RECORD SET Start Marker

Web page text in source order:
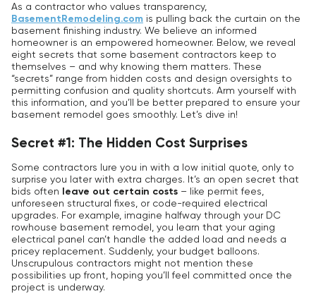
As a contractor who values transparency,
BasementRemodeling.com is pulling back the curtain on the
basement finishing industry. We believe an informed
homeowner is an empowered homeowner. Below, we reveal
eight secrets that some basement contractors keep to
themselves – and why knowing them matters. These
“secrets” range from hidden costs and design oversights to
permitting confusion and quality shortcuts. Arm yourself with
this information, and you’ll be better prepared to ensure your
basement remodel goes smoothly. Let’s dive in!
Secret #1: The Hidden Cost Surprises
Some contractors lure you in with a low initial quote, only to
surprise you later with extra charges. It’s an open secret that
bids often leave out certain costs – like permit fees,
unforeseen structural fixes, or code-required electrical
upgrades. For example, imagine halfway through your DC
rowhouse basement remodel, you learn that your aging
electrical panel can’t handle the added load and needs a
pricey replacement. Suddenly, your budget balloons.
Unscrupulous contractors might not mention these
possibilities up front, hoping you’ll feel committed once the
project is underway.
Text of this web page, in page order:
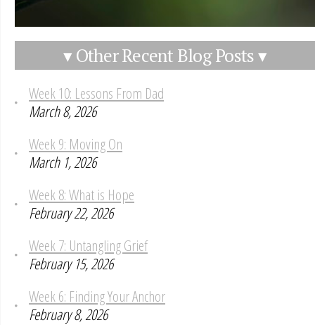
▾ Other Recent Blog Posts ▾
Week 10: Lessons From Dad
March 8, 2026
Week 9: Moving On
March 1, 2026
Week 8: What is Hope
February 22, 2026
Week 7: Untangling Grief
February 15, 2026
Week 6: Finding Your Anchor
February 8, 2026
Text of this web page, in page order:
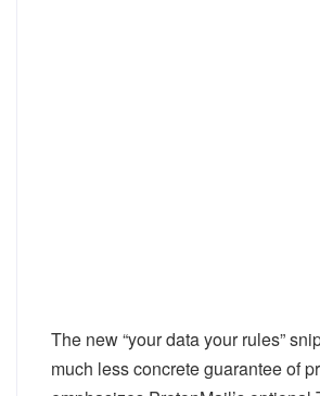
The new “your data your rules”
much less concrete guarantee of
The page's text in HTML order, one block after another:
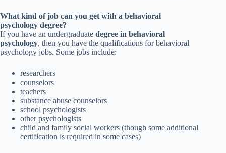
What kind of job can you get with a behavioral
psychology degree?
If you have an undergraduate degree in behavioral
psychology, then you have the qualifications for behavioral
psychology jobs. Some jobs include:
researchers
counselors
teachers
substance abuse counselors
school psychologists
other psychologists
child and family social workers (though some additional
certification is required in some cases)
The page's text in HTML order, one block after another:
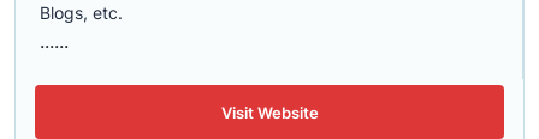
Blogs, etc.
......
Visit Website
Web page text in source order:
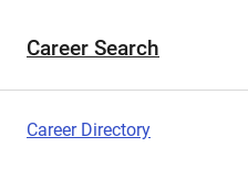
Career Search
Career Directory
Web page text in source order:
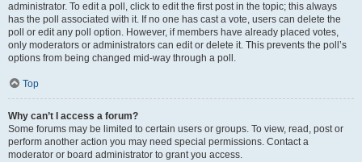
administrator. To edit a poll, click to edit the first post in the topic; this always
has the poll associated with it. If no one has cast a vote, users can delete the
poll or edit any poll option. However, if members have already placed votes,
only moderators or administrators can edit or delete it. This prevents the poll’s
options from being changed mid-way through a poll.
Top
Why can’t I access a forum?
Some forums may be limited to certain users or groups. To view, read, post or
perform another action you may need special permissions. Contact a
moderator or board administrator to grant you access.
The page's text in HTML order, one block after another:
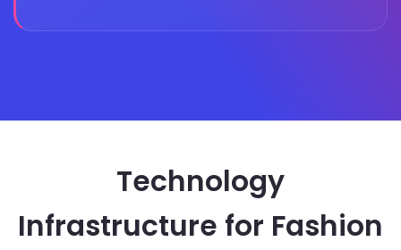
Technology
Infrastructure for Fashion
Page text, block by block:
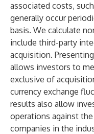
associated costs,
generally occur
basis. We calculate
include third-party
acquisition.
allows investors to
exclusive of
currency exchange
results also allow
operations against
companies in the
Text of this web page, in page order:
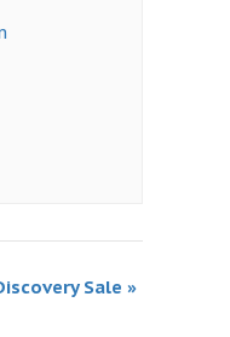
Sale »
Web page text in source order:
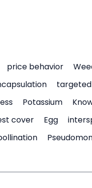
price behavior
Potassium
cover Egg
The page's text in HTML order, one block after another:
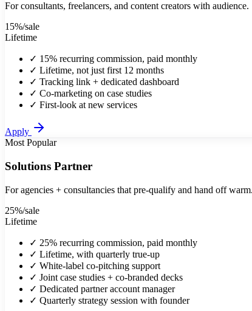
For consultants, freelancers, and content creators with audience.
15%/sale
Lifetime
✓ 15% recurring commission, paid monthly
✓ Lifetime, not just first 12 months
✓ Tracking link + dedicated dashboard
✓ Co-marketing on case studies
✓ First-look at new services
Apply
Most Popular
Solutions Partner
For agencies + consultancies that pre-qualify and hand off warm.
25%/sale
Lifetime
✓ 25% recurring commission, paid monthly
✓ Lifetime, with quarterly true-up
✓ White-label co-pitching support
✓ Joint case studies + co-branded decks
✓ Dedicated partner account manager
✓ Quarterly strategy session with founder
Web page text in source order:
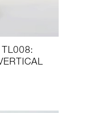
TL008:
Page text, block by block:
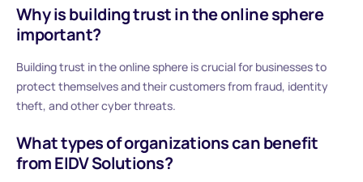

RECORD SET End Marker

**TASK GOAL:** Only the text of the entries above, transcribed exactly, should be given; leave out pictures.

**RESPONSE TO THE EXERCISE:**
Web page text in source order:
As a contractor who values transparency,
BasementRemodeling.com is pulling back the curtain on the
basement finishing industry. We believe an informed
homeowner is an empowered homeowner. Below, we reveal
eight secrets that some basement contractors keep to
themselves – and why knowing them matters. These
“secrets” range from hidden costs and design oversights to
permitting confusion and quality shortcuts. Arm yourself with
this information, and you’ll be better prepared to ensure your
basement remodel goes smoothly. Let’s dive in!
Secret #1: The Hidden Cost Surprises
Some contractors lure you in with a low initial quote, only to
surprise you later with extra charges. It’s an open secret that
bids often leave out certain costs – like permit fees,
unforeseen structural fixes, or code-required electrical
upgrades. For example, imagine halfway through your DC
rowhouse basement remodel, you learn that your aging
electrical panel can’t handle the added load and needs a
pricey replacement. Suddenly, your budget balloons.
Unscrupulous contractors might not mention these
possibilities up front, hoping you’ll feel committed once the
project is underway.
Text of this web page, in page order:
▾ Other Recent Blog Posts ▾
Week 10: Lessons From Dad
March 8, 2026
Week 9: Moving On
March 1, 2026
Week 8: What is Hope
February 22, 2026
Week 7: Untangling Grief
February 15, 2026
Week 6: Finding Your Anchor
February 8, 2026
Text of this web page, in page order:
The new “your data your rules”
much less concrete guarantee of
The page's text in HTML order, one block after another:
What kind of job can you get with a behavioral
psychology degree?
If you have an undergraduate degree in behavioral
psychology, then you have the qualifications for behavioral
psychology jobs. Some jobs include:
researchers
counselors
teachers
substance abuse counselors
school psychologists
other psychologists
child and family social workers (though some additional
certification is required in some cases)
The page's text in HTML order, one block after another:
Blogs, etc.
......
Visit Website
Web page text in source order:
Career Search
Career Directory
Web page text in source order:
administrator. To edit a poll, click to edit the first post in the topic; this always
has the poll associated with it. If no one has cast a vote, users can delete the
poll or edit any poll option. However, if members have already placed votes,
only moderators or administrators can edit or delete it. This prevents the poll’s
options from being changed mid-way through a poll.
Top
Why can’t I access a forum?
Some forums may be limited to certain users or groups. To view, read, post or
perform another action you may need special permissions. Contact a
moderator or board administrator to grant you access.
The page's text in HTML order, one block after another:
Technology
Infrastructure for Fashion
Page text, block by block:
associated costs,
generally occur
basis. We calculate
include third-party
acquisition.
allows investors to
exclusive of
currency exchange
results also allow
operations against
companies in the
Text of this web page, in page order:
Sale »
Web page text in source order:
price behavior
Potassium
cover Egg
The page's text in HTML order, one block after another:
For consultants, freelancers, and content creators with audience.
15%/sale
Lifetime
✓ 15% recurring commission, paid monthly
✓ Lifetime, not just first 12 months
✓ Tracking link + dedicated dashboard
✓ Co-marketing on case studies
✓ First-look at new services
Apply
Most Popular
Solutions Partner
For agencies + consultancies that pre-qualify and hand off warm.
25%/sale
Lifetime
✓ 25% recurring commission, paid monthly
✓ Lifetime, with quarterly true-up
✓ White-label co-pitching support
✓ Joint case studies + co-branded decks
✓ Dedicated partner account manager
✓ Quarterly strategy session with founder
Web page text in source order:
TL008:
Page text, block by block:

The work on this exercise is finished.